A cold front sliding to the Southwest down the eastern slopes of the Appalachians will act as the first cooling mechanism this weekend, bringing relief to Virginia, the Carolinas and much of Georgia, according to AccuWeather. High temperatures in the 90s will be replaced with highs in the 70s and 80s across these areas over the weekend.

Although 90 degree heat will still bake the Deep South this weekend, increased cloud cover will prevent highs from surging into record territory, AccuWeather said. By early next week, however, summer will finally be brought to a screeching halt across the entirety of the southern United States.

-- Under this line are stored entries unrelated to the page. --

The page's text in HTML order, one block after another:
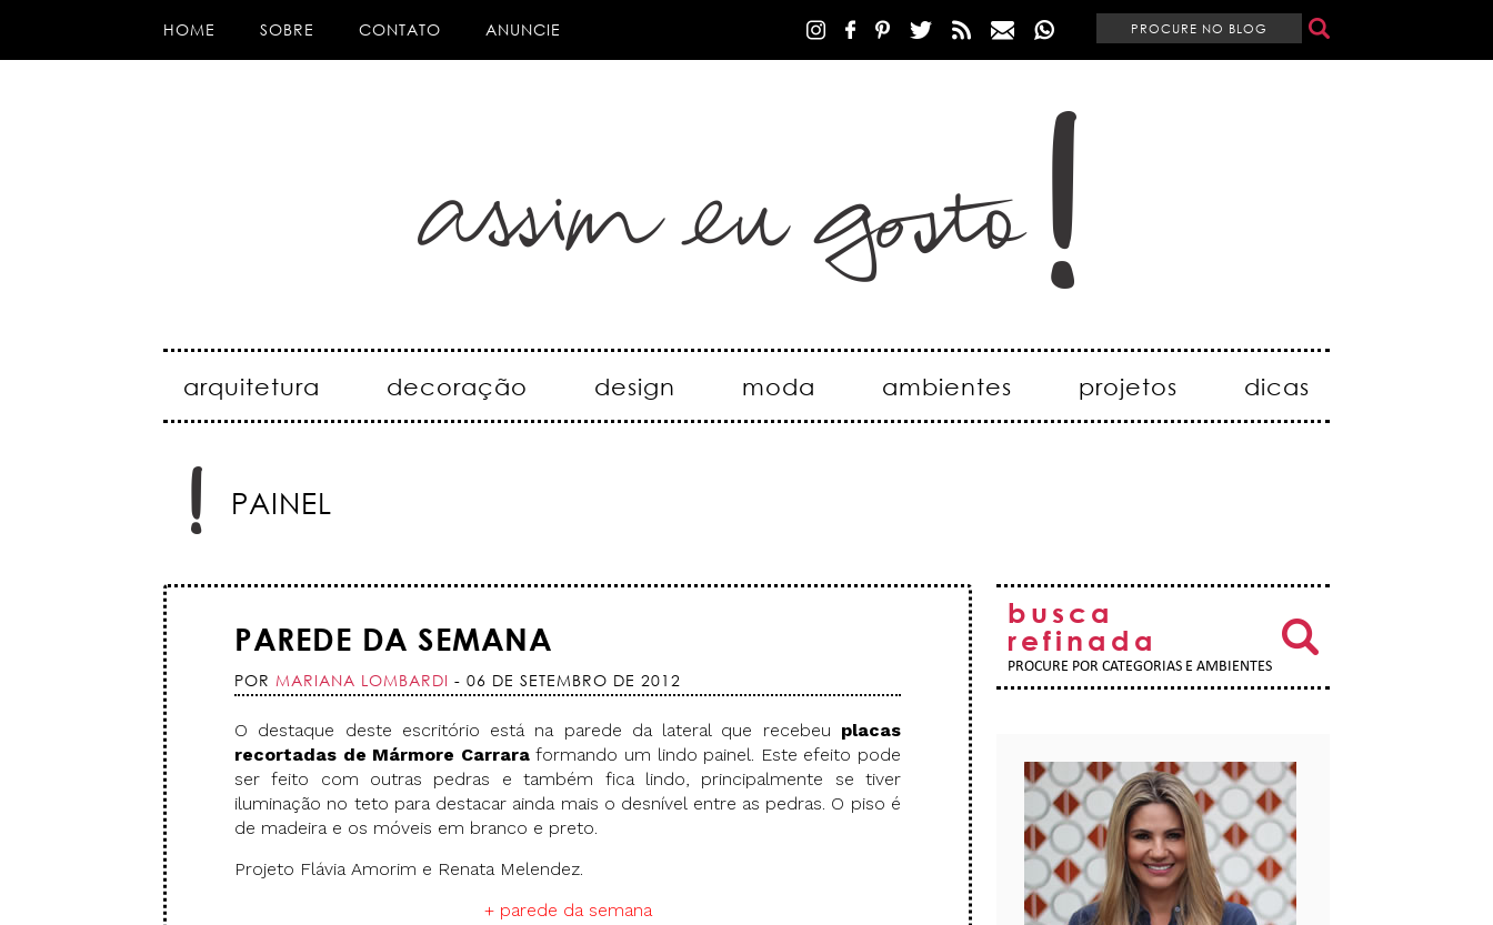
HOME SOBRE CONTATO ANUNCIE
arquitetura decoração design moda ambientes projetos dicas
PAINEL
PAREDE DA SEMANA
POR MARIANA LOMBARDI - 06 DE SETEMBRO DE 2012
O destaque deste escritório está na parede da lateral que recebeu placas
recortadas de Mármore Carraraformando um lindo painel. Este efeito pode
ser feito com outras pedras e também fica lindo, principalmente se tiver
iluminação no teto para destacar ainda mais o desnível entre as pedras. O piso é
de madeira e os móveis em branco e preto.
Projeto Flávia Amorim e Renata Melendez.
+ parede da semana
busca
refinada
PROCURE POR CATEGORIAS E AMBIENTES

“A vigorous cold front that will first bring beneficial rainfall to the drought-stricken South from Monday into Monday night will then usher in the unofficial start to autumn by midweek,” AccuWeather said. “Behind this front, low humidity is expected to accompany high temperatures generally in the 70s and 80s from the Tennessee River Valley to the Gulf Coast.”

Spot gas prices at the Katy hub in East Texas slipped 3.5 cents to $2.245, while slightly more pronounced losses were seen in South Texas.

California prices were mixed, but the most significant changes were seen in the northern part of the state. That’s because Ruby Pipeline is set for a one-day maintenance event on Thursday that has the possibility to disrupt 338 MMcf/d of flow headed west from the Rockies toward California.

Ruby will be conducting pigging activities that will reduce the operational capacity at the “NV/OR ST LINE TO TULE LAKE” throughput meter to 487 MMcf/d. This segment has flowed an average 851 MMcf/d the past 30 days from Ruby to Pacific Gas & Electric’s (PG&E) Redwood Path, according to Genscape Inc.

Similar past events have resulted in a spike in Gas Transmission Northwest’s deliveries to PG&E to accommodate for the drop in Ruby receipts, the firm said. PG&E will also have the option to source alternative gas by increasing storage withdrawals as they did during a somewhat comparable event in August 2018.

Malin cash shot up 10.5 cents to $2.405, and Northwest Sumas in the Rockies surged nearly 50 cents to average $3.145.